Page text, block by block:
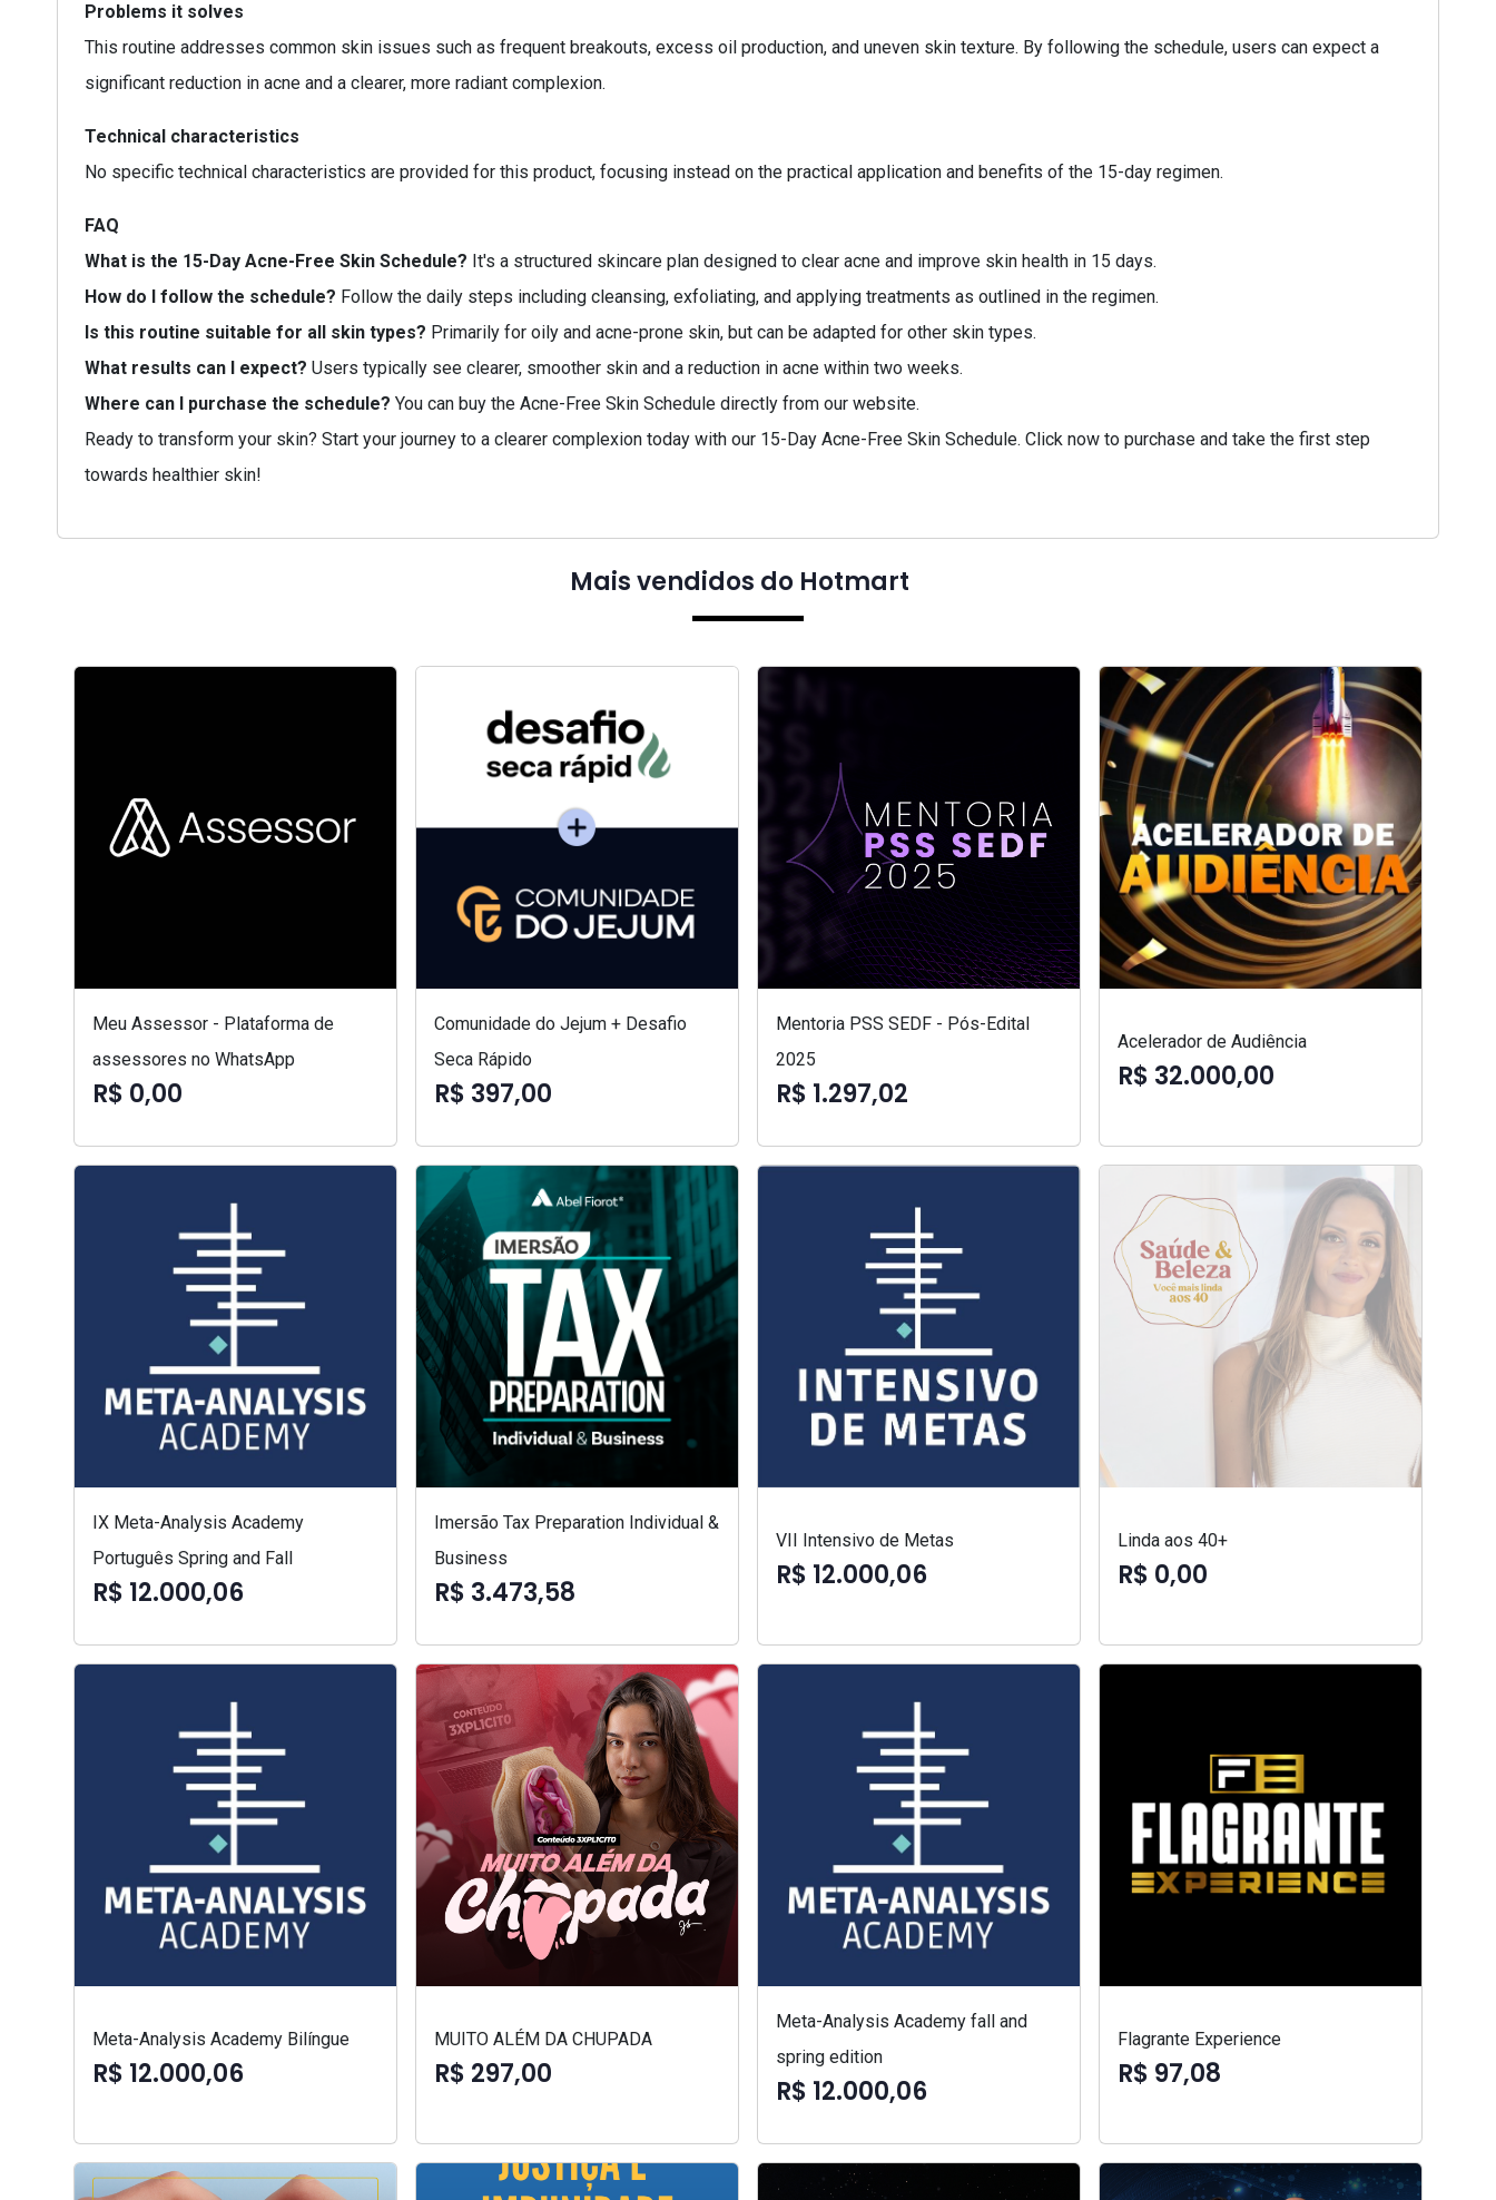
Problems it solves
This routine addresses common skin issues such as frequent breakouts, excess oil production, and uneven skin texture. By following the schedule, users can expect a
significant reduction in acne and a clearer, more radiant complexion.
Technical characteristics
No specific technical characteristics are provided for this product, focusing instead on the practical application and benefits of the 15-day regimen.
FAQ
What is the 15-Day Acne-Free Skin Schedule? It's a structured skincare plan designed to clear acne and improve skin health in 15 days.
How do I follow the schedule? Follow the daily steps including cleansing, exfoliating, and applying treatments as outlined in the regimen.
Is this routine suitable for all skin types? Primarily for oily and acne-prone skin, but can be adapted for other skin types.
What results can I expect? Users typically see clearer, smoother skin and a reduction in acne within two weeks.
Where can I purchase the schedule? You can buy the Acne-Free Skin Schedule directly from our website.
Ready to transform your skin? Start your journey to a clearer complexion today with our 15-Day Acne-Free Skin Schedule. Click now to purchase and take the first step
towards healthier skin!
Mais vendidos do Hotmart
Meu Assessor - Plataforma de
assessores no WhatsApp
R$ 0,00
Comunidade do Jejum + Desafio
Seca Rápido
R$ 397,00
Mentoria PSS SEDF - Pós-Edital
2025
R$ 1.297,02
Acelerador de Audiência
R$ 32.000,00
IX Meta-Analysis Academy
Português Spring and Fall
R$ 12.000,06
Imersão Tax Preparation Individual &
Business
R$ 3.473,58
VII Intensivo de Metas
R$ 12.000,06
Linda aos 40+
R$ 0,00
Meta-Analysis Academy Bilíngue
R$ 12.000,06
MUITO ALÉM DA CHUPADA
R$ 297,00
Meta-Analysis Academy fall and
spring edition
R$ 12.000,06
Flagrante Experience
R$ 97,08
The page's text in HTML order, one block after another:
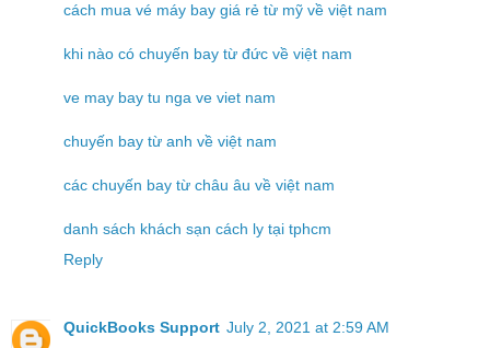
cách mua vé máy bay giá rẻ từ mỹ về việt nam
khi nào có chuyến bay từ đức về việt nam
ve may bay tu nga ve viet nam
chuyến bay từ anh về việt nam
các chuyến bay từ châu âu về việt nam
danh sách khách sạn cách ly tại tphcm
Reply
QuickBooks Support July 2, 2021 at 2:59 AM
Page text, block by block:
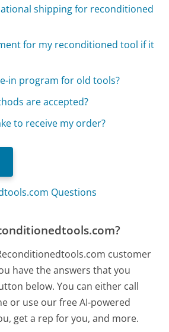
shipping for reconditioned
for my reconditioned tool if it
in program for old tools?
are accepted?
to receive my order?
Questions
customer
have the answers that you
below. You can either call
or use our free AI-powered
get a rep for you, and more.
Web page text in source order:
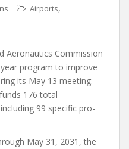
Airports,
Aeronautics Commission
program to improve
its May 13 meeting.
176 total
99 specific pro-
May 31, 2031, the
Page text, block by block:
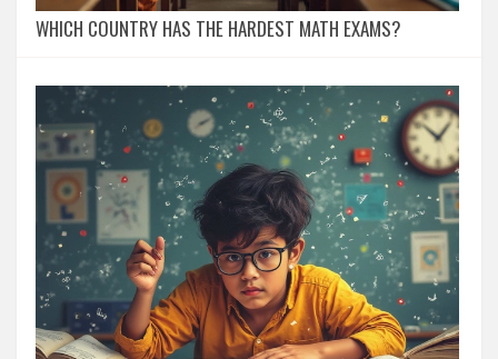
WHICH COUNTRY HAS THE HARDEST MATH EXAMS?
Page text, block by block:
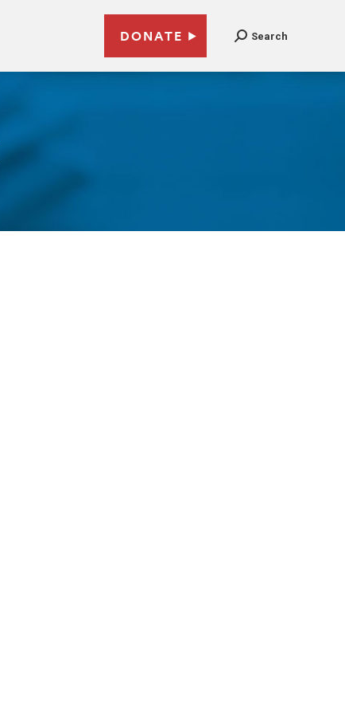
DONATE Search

·····

TASK REQUIREMENTS -
Across the whole listing above, report each line that includes "purchase".

RESULT OF THE TASK -
Where can I purchase the schedule? You can buy the Acne-Free Skin Schedule directly from our website.
Ready to transform your skin? Start your journey to a clearer complexion today with our 15-Day Acne-Free Skin Schedule. Click now to purchase and take the first step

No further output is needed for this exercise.